Co do wódki - tutaj mój smak ewoluował - na początku nienawidziłem czystej. Potem zacząłem lubić czystą, ale nie każdą. Nie ma dla mnie nic bardziej ohydnego niż GŻ Deluxe. Tanie obrzydlistwo. Na sam widok zawartość żołądka zgłasza chęć ewakuacji . Bardzo lubię np Stocka, albo na bogato - bo co się k*rwa będziemy rozdrabniać - Chopina Potato, lokalny specjał i dumę mojego miasta .
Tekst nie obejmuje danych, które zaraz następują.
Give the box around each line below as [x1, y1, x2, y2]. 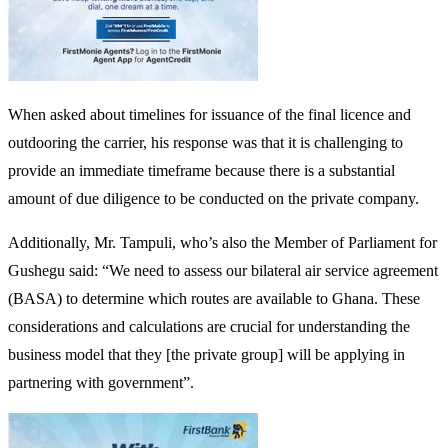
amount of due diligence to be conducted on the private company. [8, 189, 419, 207]
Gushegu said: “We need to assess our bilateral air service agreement [8, 261, 438, 279]
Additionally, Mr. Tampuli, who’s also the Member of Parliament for [8, 233, 437, 251]
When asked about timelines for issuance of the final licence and [8, 105, 411, 123]
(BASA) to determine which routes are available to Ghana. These [8, 289, 420, 307]
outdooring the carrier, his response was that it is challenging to [8, 133, 403, 151]
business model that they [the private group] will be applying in [8, 345, 405, 363]
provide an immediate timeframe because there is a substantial [8, 161, 395, 179]

Whiskey lubię, ale nie mogę się zmusić do tych tańszych, jak Jack Daniels i JW Red - mają dla mnie po prostu zbyt "chamski" smak, mogę to pić, ale niezbyt wiele mam z tego przyjemności, nawet jak robię zwyczajowego drinka z colą. Za to takie z wyższej półki... To co innego. Uwielbiam i kocham JW Green, jak ostatnio miałem okazję pić, smakował mi wybornie - niestety, trochę za drogie do regularnego spożycia, ale może kiedyś... Na liście rzeczy do zrobieniu w życiu mam kupienie sobie kiedyś JW Blue .
Z innych, to lubię Tequilę, zwłaszcza w wariancie Gold (z cynamonem i pomarańczą, super ). Winem nie pogardzę, ale się nie znam i nie wiem, które są dobre w jakim przedziale cenowym; więc kupuję co wpadnie, licząc na farta. Ostatnio posmakował mi tani Sweet Boa, puryści winni by tego nie uraczyli spojrzeniem, ale całkiem przyjemnie się to pije. Nienawidzę wszędobylskiego Carlo Rossi. Drinków raczej nie pijam.
A poza tym to najczęściej raczę się dobrym piwem, znajomi patrzą się na mnie jak na popieprzonego widząc, ile na piwo wydaję, a ja mówię, że papierosów nie palę, to kasa na co innego jest . Teraz np mam w szafce Engel Bock Dunkel.